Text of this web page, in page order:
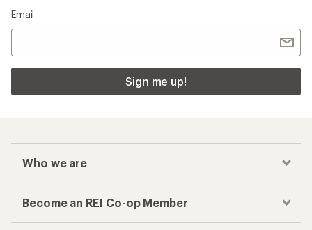
Email
Sign me up!
Who we are
Become an REI Co-op Member
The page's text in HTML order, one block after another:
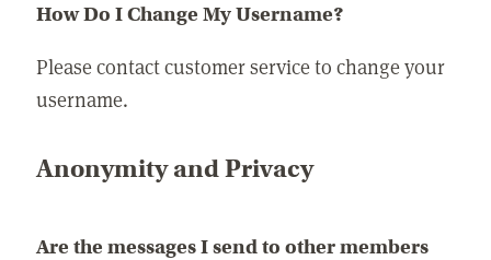
How Do I Change My Username?
Please contact customer service to change your
username.
Anonymity and Privacy
Are the messages I send to other members
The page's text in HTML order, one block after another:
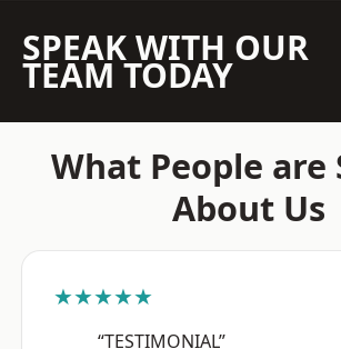
SPEAK WITH OUR
TEAM TODAY
What People are
About Us
★★★★★
“TESTIMONIAL”
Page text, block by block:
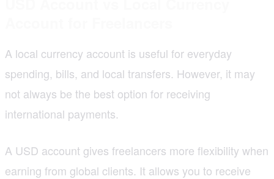
A local currency account is useful for everyday
spending, bills, and local transfers. However, it may
not always be the best option for receiving
international payments.
A USD account gives freelancers more flexibility when
earning from global clients. It allows you to receive
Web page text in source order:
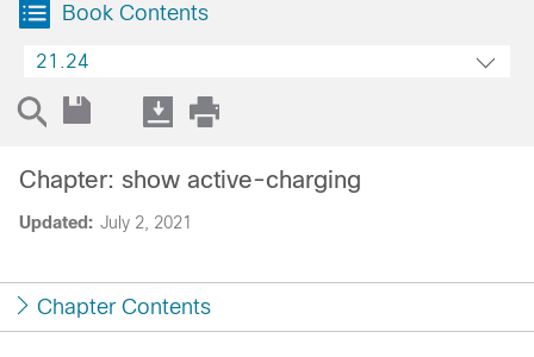
Book Contents
21.24
Updated: July 2, 2021
Chapter: show active-charging
Chapter Contents
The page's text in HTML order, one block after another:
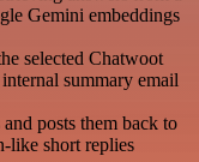
Gemini embeddings
selected Chatwoot
summary email
posts them back to
like short replies
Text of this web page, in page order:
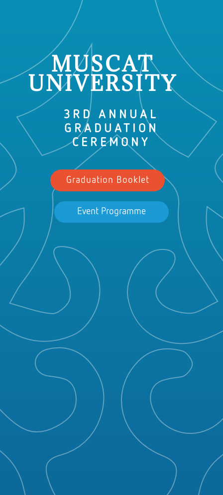
MUSCAT
UNIVERSITY
3RD ANNUAL
GRADUATION
CEREMONY
Graduation Booklet
Event Programme
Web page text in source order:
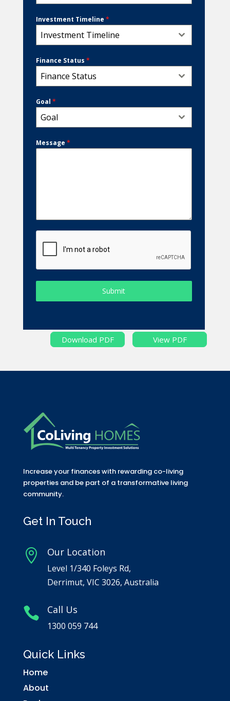
Download PDF View PDF
Investment Timeline *
Investment Timeline
Finance Status *
Finance Status
Goal *
Goal
Message *
Submit
Increase your finances with rewarding co-living
properties and be part of a transformative living
community.
Get In Touch
 Our Location
Level 1/340 Foleys Rd,
Derrimut, VIC 3026, Australia
 Call Us
1300 059 744
Quick Links
Home
About
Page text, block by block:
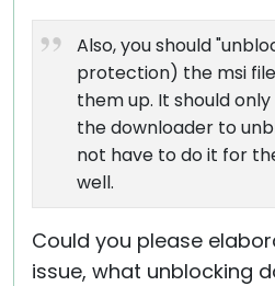
Also, you should
protection) the msi
them up. It should
the downloader to
not have to do it for
well.
Could you please
issue, what unblocking
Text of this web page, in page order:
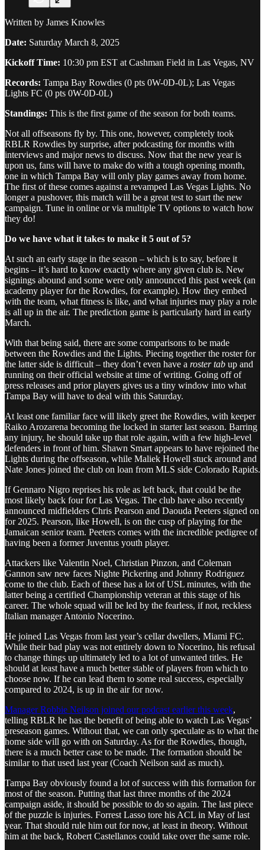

***

Repeat the entries exactly, without pictures.

Text of this web page, in page order:
Email
Sign me up!
Who we are
Become an REI Co-op Member
The page's text in HTML order, one block after another:
How Do I Change My Username?
Please contact customer service to change your
username.
Anonymity and Privacy
Are the messages I send to other members
The page's text in HTML order, one block after another:
SPEAK WITH OUR
TEAM TODAY
What People are
About Us
★★★★★
“TESTIMONIAL”
Page text, block by block:
A local currency account is useful for everyday
spending, bills, and local transfers. However, it may
not always be the best option for receiving
international payments.
A USD account gives freelancers more flexibility when
earning from global clients. It allows you to receive
Web page text in source order:
Book Contents
21.24
Updated: July 2, 2021
Chapter: show active-charging
Chapter Contents
The page's text in HTML order, one block after another:
Gemini embeddings
selected Chatwoot
summary email
posts them back to
like short replies
Text of this web page, in page order:
MUSCAT
UNIVERSITY
3RD ANNUAL
GRADUATION
CEREMONY
Graduation Booklet
Event Programme
Web page text in source order:
Download PDF View PDF
Investment Timeline *
Investment Timeline
Finance Status *
Finance Status
Goal *
Goal
Message *
Submit
Increase your finances with rewarding co-living
properties and be part of a transformative living
community.
Get In Touch
 Our Location
Level 1/340 Foleys Rd,
Derrimut, VIC 3026, Australia
 Call Us
1300 059 744
Quick Links
Home
About
Page text, block by block:
Also, you should
protection) the msi
them up. It should
the downloader to
not have to do it for
well.
Could you please
issue, what unblocking
Text of this web page, in page order:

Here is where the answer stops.